Nari Ward, What’s Going On, shoelaces, 78 x 81.5 x 1 inch, 2022.

Future Retrieval at Denny Dimin Gallery

Inspired by their residency at the natural-history treasure-trove, The Lloyd Library and Museum in Cincinnati, artist duo Future Retrieval have filled Denny Dimin Gallery in Tribeca with sculpture, cut paper and rugs inspired by the natural world.  Here, an image of mushrooms carefully crafted from cut-paper towers over porcelain specimens, together creating a mini-garden celebrating fungal diversity.
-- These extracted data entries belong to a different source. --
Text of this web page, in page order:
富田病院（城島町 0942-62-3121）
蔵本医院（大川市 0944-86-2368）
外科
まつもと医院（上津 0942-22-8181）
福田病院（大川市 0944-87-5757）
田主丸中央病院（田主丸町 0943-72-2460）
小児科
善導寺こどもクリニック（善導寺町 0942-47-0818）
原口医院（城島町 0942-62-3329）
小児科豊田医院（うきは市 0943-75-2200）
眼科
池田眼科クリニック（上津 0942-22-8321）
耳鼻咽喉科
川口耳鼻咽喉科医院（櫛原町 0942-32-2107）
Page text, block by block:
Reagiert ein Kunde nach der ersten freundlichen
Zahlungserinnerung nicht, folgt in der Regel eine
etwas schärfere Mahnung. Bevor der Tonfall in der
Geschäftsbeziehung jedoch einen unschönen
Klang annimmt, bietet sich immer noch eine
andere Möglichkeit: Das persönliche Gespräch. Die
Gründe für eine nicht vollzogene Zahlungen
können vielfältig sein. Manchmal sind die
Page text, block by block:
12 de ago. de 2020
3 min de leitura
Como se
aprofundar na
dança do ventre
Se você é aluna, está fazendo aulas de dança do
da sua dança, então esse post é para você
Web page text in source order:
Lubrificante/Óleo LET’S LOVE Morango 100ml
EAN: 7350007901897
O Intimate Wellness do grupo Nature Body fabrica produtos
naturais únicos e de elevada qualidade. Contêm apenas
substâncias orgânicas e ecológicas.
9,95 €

Called a ‘mycological trophy case’ by the artists, the piece pays homage to mycologist Curtis Gates Lloyd’s extensive research and study.  (On view through June 4th).

Future Retrieval, Fungiculture, porcelain, cut paper, wood, 47 x 38 x 12 inches, ’21 – ’22.

Roy Nachum at A Hug From the Art World

Five huge photorealist portraits by Israeli-New Yorker Roy Nachum dominate the creatively titled Chelsea gallery ‘A Hug from the Art World.’ The sense of immediacy that their size generates in this compact space is amplified by expressionist painting on their surfaces.  At first puzzling for the contrast between styles, an upstairs video reveals the paintings to be layered portraits, collaborations between Nachum and blind makers like Rosie Lopez, pictured here.  Once explained, the portraits become fascinating expressions of self-representation.  (On view through May 7th).

Roy Nachum, Rosie Lopez, oil on canvas, 84 x 71 inches, 2015 – 2022.